SUPPLIED INFORMATION Block Start

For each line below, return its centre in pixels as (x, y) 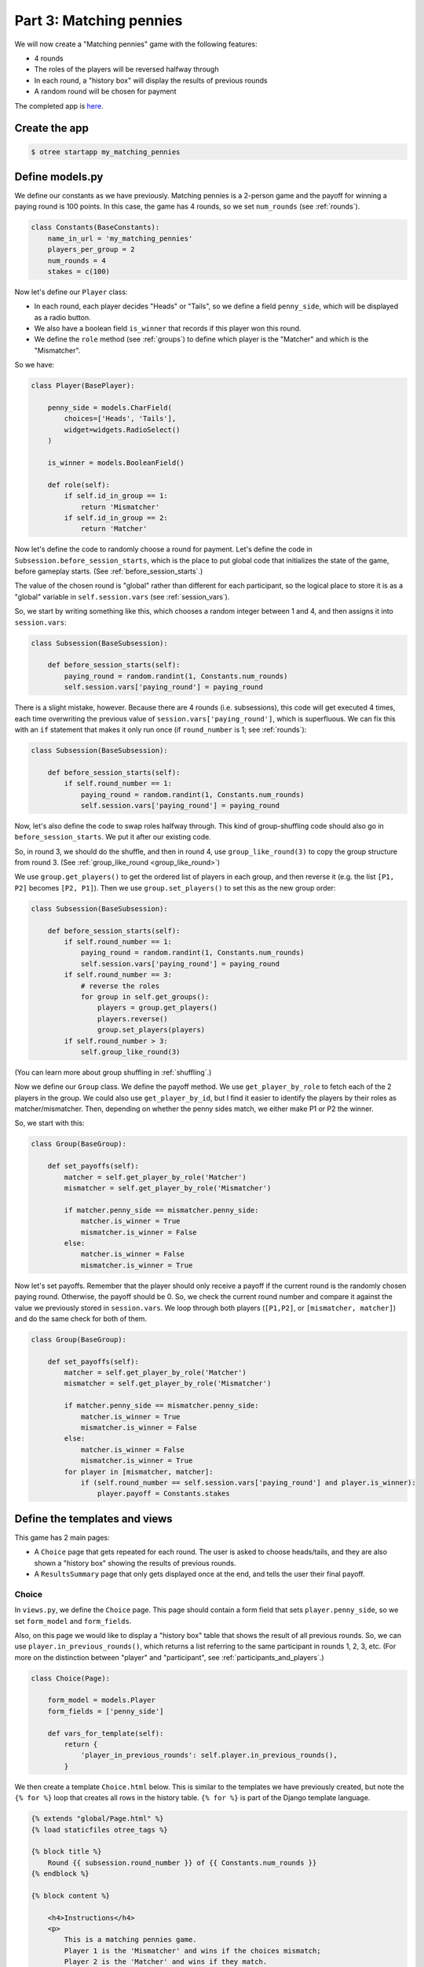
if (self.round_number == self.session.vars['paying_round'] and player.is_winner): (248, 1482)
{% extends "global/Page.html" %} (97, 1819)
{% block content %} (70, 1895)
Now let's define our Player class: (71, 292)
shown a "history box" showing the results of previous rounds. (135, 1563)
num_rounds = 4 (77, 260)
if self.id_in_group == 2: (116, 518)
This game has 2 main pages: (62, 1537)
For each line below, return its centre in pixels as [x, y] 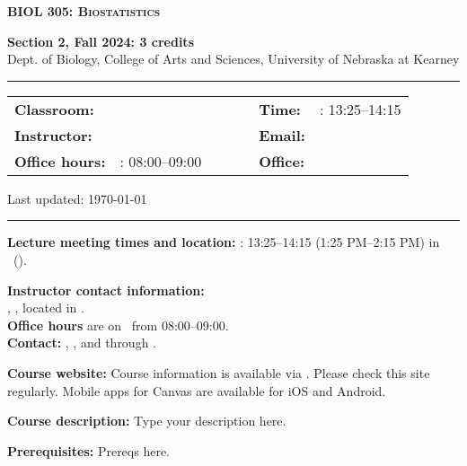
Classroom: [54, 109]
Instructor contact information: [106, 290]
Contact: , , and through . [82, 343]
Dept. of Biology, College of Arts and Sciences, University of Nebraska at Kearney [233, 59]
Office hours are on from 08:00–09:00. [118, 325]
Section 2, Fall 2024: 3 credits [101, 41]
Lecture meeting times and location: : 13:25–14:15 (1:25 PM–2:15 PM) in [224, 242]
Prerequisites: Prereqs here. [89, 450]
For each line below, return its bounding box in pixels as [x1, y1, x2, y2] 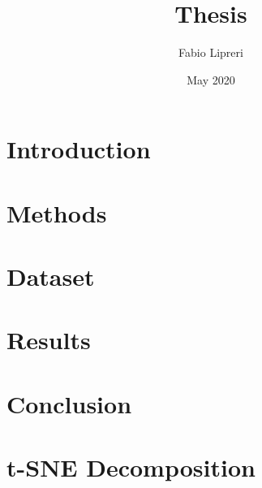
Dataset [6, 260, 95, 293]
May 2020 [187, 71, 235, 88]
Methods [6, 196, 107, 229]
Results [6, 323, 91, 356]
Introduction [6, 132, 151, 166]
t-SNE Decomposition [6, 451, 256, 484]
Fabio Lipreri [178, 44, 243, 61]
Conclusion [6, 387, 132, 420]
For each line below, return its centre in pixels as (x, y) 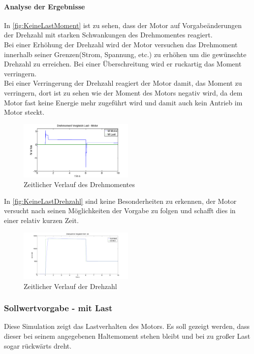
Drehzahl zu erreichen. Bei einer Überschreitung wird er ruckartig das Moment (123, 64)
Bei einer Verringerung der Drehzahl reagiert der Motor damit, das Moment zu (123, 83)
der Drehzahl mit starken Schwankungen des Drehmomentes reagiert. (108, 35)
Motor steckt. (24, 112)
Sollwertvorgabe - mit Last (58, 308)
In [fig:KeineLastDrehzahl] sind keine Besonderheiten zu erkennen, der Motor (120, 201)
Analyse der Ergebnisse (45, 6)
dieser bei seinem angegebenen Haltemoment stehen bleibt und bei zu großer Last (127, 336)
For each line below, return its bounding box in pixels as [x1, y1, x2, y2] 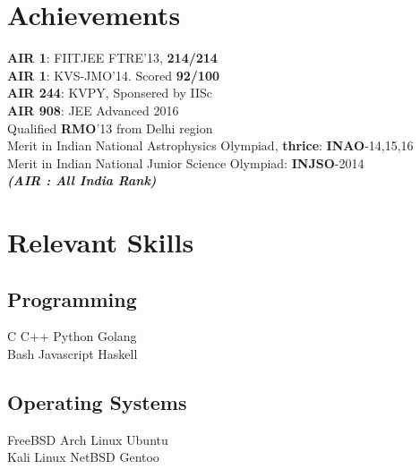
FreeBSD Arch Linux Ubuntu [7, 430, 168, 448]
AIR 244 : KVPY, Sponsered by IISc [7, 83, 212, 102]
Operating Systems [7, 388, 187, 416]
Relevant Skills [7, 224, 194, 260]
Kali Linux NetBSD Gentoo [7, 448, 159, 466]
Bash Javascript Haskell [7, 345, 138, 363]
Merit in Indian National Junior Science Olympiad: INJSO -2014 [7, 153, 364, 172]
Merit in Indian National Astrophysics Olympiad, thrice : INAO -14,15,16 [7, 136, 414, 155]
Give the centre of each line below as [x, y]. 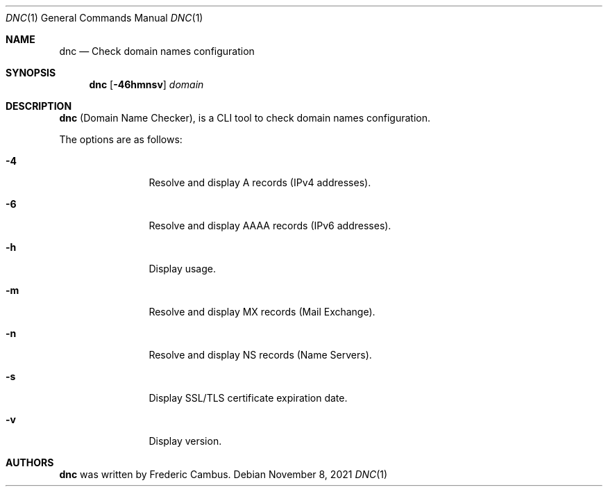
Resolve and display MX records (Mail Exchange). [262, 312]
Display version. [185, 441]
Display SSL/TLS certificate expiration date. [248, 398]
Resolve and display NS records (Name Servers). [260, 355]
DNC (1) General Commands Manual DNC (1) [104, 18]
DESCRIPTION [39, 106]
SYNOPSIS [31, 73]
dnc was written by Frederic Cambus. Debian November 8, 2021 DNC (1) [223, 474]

SUPPLIED INFORMATION Block End

# TASK
Search the entries above for lines holding the string "einer", then report only how many there are.

# FINISHED EXERCISE
2